▸ **Exercise brief**
Shown below are entries with pictures; the line with "brazilian-women+santos apps free" through the line with "Replacement Therapy, Foundation for Care" is the span to retype exactly, and the pictures stay out.

▸ **Entries provided**
※ ※ ※
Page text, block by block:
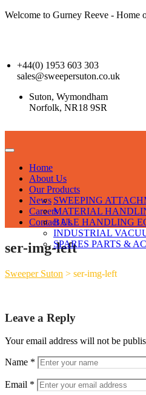
Welcome to Gurney Reeve - Home
+44(0) 1953 603 303
sales@sweepersuton.co.uk
Suton, Wymondham
Norfolk, NR18 9SR
Home
About Us
Our Products
SWEEPING
MATERIAL
BALE HANDLING
INDUSTRIAL
SPARES PARTS &
News
Careers
Contact Us
ser-img-left
Sweeper Suton > ser-img-left
Leave a Reply
Your email address will not be
Name *
Email *
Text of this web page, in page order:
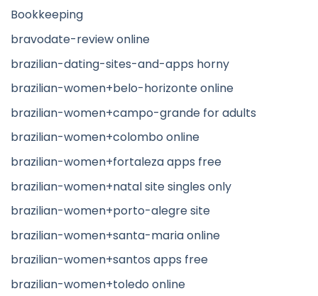
Bookkeeping
bravodate-review online
brazilian-dating-sites-and-apps horny
brazilian-women+belo-horizonte online
brazilian-women+campo-grande for adults
brazilian-women+colombo online
brazilian-women+fortaleza apps free
brazilian-women+natal site singles only
brazilian-women+porto-alegre site
brazilian-women+santa-maria online
brazilian-women+santos apps free
brazilian-women+toledo online
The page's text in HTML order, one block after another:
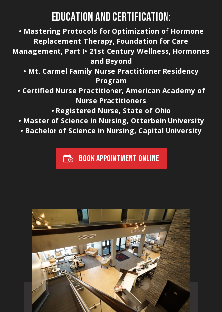
EDUCATION AND CERTIFICATION:
• Mastering Protocols for Optimization of Hormone
Replacement Therapy, Foundation for Care
Management, Part I• 21st Century Wellness, Hormones
and Beyond
• Mt. Carmel Family Nurse Practitioner Residency
Program
• Certified Nurse Practitioner, American Academy of
Nurse Practitioners
• Registered Nurse, State of Ohio
• Master of Science in Nursing, Otterbein University
• Bachelor of Science in Nursing, Capital University
BOOK APPOINTMENT ONLINE
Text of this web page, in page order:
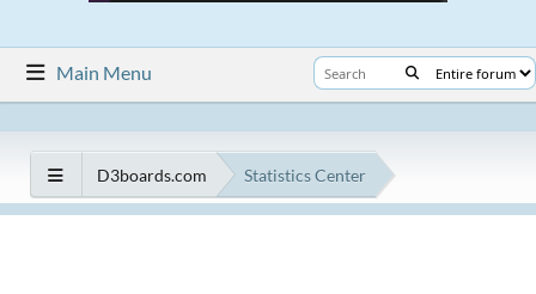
※ ※ ※
▸ **Solution to this exercise**
brazilian-women+santos apps free
brazilian-women+toledo online
The page's text in HTML order, one block after another:
EDUCATION AND CERTIFICATION:
• Mastering Protocols for Optimization of Hormone
Replacement Therapy, Foundation for Care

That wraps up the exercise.